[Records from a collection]
* * *

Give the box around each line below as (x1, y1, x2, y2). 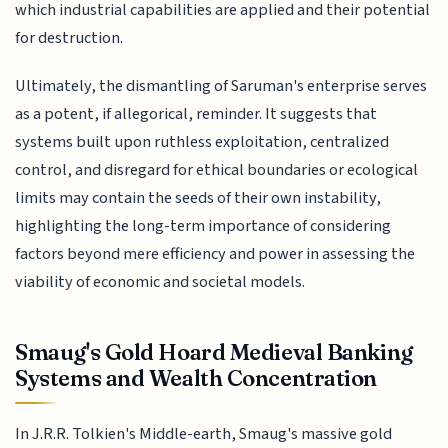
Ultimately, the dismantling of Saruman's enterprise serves (15, 74, 428, 99)
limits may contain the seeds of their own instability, (15, 186, 382, 211)
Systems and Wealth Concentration (15, 363, 378, 392)
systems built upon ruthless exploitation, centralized (15, 130, 390, 155)
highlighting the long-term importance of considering (15, 214, 392, 239)
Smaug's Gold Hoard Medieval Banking (15, 337, 413, 366)
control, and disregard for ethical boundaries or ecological (15, 158, 419, 183)
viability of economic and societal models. (15, 270, 306, 295)
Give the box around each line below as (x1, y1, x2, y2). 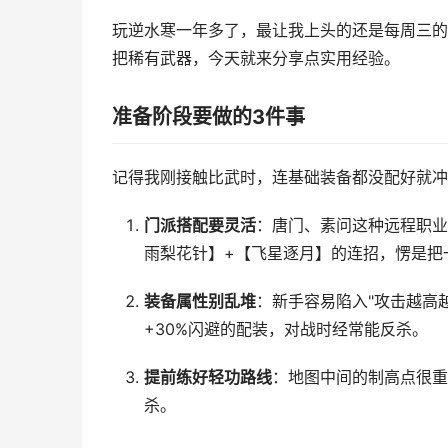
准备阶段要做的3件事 (112, 105, 305, 129)
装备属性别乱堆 (143, 292, 256, 311)
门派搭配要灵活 (143, 216, 256, 235)
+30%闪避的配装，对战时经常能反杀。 (143, 320, 428, 339)
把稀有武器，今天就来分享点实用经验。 (112, 49, 400, 68)
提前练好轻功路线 (143, 368, 272, 387)
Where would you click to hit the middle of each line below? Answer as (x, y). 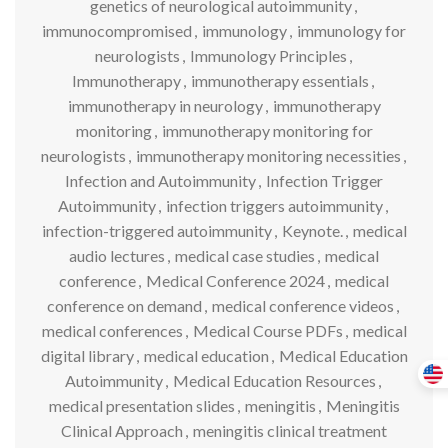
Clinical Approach (122, 430)
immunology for (351, 30)
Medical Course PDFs (267, 330)
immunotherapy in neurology (165, 105)
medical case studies (245, 255)
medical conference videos (303, 305)
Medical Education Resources (274, 380)
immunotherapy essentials (280, 80)
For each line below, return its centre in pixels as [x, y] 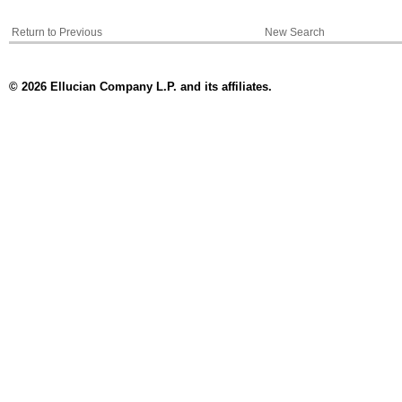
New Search [294, 32]
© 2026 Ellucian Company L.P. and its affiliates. [140, 87]
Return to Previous [57, 32]
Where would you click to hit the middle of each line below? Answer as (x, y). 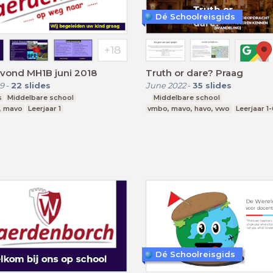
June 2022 (166, 85)
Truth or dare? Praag (194, 73)
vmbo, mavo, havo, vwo (189, 108)
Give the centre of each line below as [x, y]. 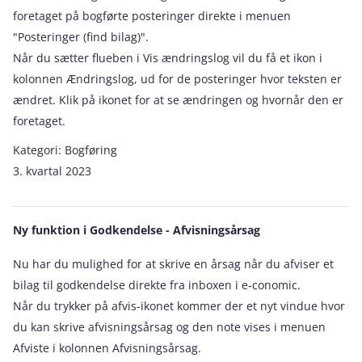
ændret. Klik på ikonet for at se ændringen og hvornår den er [178, 100]
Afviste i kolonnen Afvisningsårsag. [107, 348]
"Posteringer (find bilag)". [81, 37]
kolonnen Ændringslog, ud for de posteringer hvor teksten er [177, 79]
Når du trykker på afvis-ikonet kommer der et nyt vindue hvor [179, 306]
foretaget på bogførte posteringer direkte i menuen [152, 16]
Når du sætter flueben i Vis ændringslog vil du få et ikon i [168, 58]
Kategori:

* * *

BRIEF
From the first line of the records through the line with "medical case studies (245, 255)", reproduce each line exactly and leave the pictures out.

REPLY
Give the box around each line below as (x1, y1, x2, y2). 
Ultimately, the dismantling of Saruman's enterprise serves (15, 74, 428, 99)
limits may contain the seeds of their own instability, (15, 186, 382, 211)
Systems and Wealth Concentration (15, 363, 378, 392)
systems built upon ruthless exploitation, centralized (15, 130, 390, 155)
highlighting the long-term importance of considering (15, 214, 392, 239)
Smaug's Gold Hoard Medieval Banking (15, 337, 413, 366)
control, and disregard for ethical boundaries or ecological (15, 158, 419, 183)
viability of economic and societal models. (15, 270, 306, 295)
Give the box around each line below as (x1, y1, x2, y2). 
准备阶段要做的3件事 (112, 105, 305, 129)
装备属性别乱堆 (143, 292, 256, 311)
门派搭配要灵活 (143, 216, 256, 235)
+30%闪避的配装，对战时经常能反杀。 (143, 320, 428, 339)
把稀有武器，今天就来分享点实用经验。 (112, 49, 400, 68)
提前练好轻功路线 (143, 368, 272, 387)
Where would you click to hit the middle of each line below? Answer as (x, y). 
Clinical Approach (122, 430)
immunology for (351, 30)
Medical Course PDFs (267, 330)
immunotherapy in neurology (165, 105)
medical case studies (245, 255)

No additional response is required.